Несколько офицеров-воспитателей, в ведении которых находилась кадетская рота, старались навести хотя бы некоторый порядок. Но обуздать эту «ватагу» было не так просто. За спиной у нее было уже три года революции и Гражданской войны, и, конечно, о прежней дисциплине говорить было невозможно. Офицеры это понимали, а поэтому на многое закрывали глаза. Было и свое кадетское начальство, из самых старых кадет, как бы носителей кадетских традиций. Старший из них имел по старому кадетскому обычаю титул «генерала выпуска». Они в свою очередь старались подтянуть распустившихся и поднять мораль и дисциплину.
После того как я явился дежурному офицеру-воспитателю, я по кадетской линии должен был явиться генералу выпуска, который принял меня, как георгиевского кавалера, довольно милостиво и даже можно сказать ласково.
В этот же день из армии прибыло еще три человека. Койки мы получили рядом. Это нас как-то сразу сблизило и объединило. Первые дни, чувствуя себя одинокими и чужими в новой среде, так мы четверкой вместе и держались. Один из них — кубанец в папахе из волчьего меха, в ноговицах, в погонах вахмистра. Отец его был командиром известной Волчьей Сотни у генерала Шкуро. Был он года на два старше меня. Скромный, солидный не по годам, казалось, ничем не замечательный юноша. В эмиграции, после окончания кадетского корпуса, он вступил в организацию, пытавшуюся активно бороться с большевиками. Этой организацией он был послан в Советский Союз на закрытую работу. Там и погиб.
У другого из нашей четверки отец погиб во время Кубанского десанта; он был там вместе с отцом. На вид добродушный, немного увалень, крепко сбитый, коренастый и мускулистый, он скоро стал очень популярен в кадетской среде как самый сильный из нас, задирать которого не рекомендовалось. Много позднее, уже в эмиграции, он перенес какое-то большое душевное потрясение. В чем оно было, осталось для большинства загадкой. Будучи очень замкнутым, он очень редко с кем-либо делился своими переживаниями. У него появились странности, что-то от лермонтовского Грушницкого. Он почему-то начал носить на левой руке черную перчатку, которую никогда не снимал. Было очень его жаль, когда пришло известие, что он застрелился.

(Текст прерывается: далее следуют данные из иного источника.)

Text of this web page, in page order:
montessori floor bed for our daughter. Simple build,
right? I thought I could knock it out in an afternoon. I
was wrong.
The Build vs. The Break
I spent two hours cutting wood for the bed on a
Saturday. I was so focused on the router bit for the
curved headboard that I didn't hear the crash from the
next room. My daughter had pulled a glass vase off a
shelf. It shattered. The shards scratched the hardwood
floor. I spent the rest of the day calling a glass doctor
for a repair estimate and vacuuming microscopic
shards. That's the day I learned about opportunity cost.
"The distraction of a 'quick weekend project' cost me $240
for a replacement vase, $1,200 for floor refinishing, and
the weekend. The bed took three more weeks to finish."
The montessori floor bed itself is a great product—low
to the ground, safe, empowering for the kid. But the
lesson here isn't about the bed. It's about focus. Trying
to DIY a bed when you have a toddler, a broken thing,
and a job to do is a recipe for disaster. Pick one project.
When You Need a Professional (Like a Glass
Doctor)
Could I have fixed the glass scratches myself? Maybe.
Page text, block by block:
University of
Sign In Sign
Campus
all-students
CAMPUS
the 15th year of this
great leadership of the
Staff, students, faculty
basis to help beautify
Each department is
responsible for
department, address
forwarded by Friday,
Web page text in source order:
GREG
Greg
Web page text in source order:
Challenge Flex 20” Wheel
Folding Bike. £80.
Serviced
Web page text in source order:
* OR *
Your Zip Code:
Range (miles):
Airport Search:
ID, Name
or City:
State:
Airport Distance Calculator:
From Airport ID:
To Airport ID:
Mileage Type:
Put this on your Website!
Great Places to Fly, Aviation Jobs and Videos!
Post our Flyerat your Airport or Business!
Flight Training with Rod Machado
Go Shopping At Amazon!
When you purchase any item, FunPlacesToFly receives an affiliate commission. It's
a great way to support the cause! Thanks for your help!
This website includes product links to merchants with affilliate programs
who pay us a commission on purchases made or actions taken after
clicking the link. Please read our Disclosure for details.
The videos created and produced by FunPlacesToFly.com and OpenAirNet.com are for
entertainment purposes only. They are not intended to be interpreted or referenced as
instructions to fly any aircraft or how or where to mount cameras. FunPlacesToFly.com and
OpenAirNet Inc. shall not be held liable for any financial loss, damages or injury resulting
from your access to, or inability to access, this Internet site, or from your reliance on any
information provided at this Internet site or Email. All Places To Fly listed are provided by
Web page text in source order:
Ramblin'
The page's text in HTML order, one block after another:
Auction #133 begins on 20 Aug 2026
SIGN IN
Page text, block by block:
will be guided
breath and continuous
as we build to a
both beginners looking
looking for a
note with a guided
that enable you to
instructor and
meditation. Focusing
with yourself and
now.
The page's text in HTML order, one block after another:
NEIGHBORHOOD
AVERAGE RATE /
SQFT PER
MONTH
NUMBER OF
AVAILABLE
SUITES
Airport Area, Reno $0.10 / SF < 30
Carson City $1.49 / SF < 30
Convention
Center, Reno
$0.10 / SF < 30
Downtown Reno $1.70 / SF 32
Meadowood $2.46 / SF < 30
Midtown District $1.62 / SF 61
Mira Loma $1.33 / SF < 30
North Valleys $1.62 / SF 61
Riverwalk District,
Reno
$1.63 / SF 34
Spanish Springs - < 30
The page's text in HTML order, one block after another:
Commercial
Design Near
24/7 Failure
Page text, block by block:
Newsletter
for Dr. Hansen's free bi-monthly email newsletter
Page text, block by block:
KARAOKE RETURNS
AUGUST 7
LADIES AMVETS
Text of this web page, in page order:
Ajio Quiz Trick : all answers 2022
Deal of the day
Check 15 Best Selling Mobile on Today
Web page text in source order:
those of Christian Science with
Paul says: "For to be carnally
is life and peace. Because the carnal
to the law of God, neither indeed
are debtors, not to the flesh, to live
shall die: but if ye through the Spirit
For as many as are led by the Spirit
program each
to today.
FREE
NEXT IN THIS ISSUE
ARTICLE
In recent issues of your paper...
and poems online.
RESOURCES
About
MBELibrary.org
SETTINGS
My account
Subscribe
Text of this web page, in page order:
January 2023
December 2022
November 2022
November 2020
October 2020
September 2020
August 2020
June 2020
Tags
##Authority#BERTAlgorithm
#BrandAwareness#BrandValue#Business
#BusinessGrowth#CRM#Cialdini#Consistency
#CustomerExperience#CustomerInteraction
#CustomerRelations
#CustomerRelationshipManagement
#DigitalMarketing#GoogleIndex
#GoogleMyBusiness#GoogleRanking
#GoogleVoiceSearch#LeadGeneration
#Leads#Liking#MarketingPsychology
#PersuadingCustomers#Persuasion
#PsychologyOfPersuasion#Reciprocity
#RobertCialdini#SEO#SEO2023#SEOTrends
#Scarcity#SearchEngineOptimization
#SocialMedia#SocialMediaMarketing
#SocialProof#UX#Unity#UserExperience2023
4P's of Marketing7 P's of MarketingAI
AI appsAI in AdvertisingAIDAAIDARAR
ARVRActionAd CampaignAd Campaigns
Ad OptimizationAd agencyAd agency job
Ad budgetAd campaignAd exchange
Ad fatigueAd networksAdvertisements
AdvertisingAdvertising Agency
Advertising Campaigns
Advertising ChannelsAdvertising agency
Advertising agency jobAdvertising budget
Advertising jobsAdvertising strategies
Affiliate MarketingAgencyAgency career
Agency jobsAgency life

Совсем недавно один мой приятель, бывший одно время его близким другом, рассказал мне о нем следующую историю. Еще в начале Гражданской войны генерал Шкуро жестоко и несправедливо оскорбил его отца, кубанского полковника. Сын знал об этом оскорблении, и мысль о нем его никогда не покидала. У юноши с годами появилась навязчивая идея, что он должен отомстить Шкуро за покойного отца. Когда же он наконец встретил генерала Шкуро (он годы мечтал об этой встрече), у него не хватило духу поступить так, как он считал, повелевает ему его долг сына. Проявленное им, как ему казалось, малодушие он глубоко переживал. В результате у него сделалось тяжелое нервное расстройство, и он покончил с собой. Так ли это было в действительности, никто теперь точно проверить не может. Но такого рода душевными драмами полны были эти страшные годы.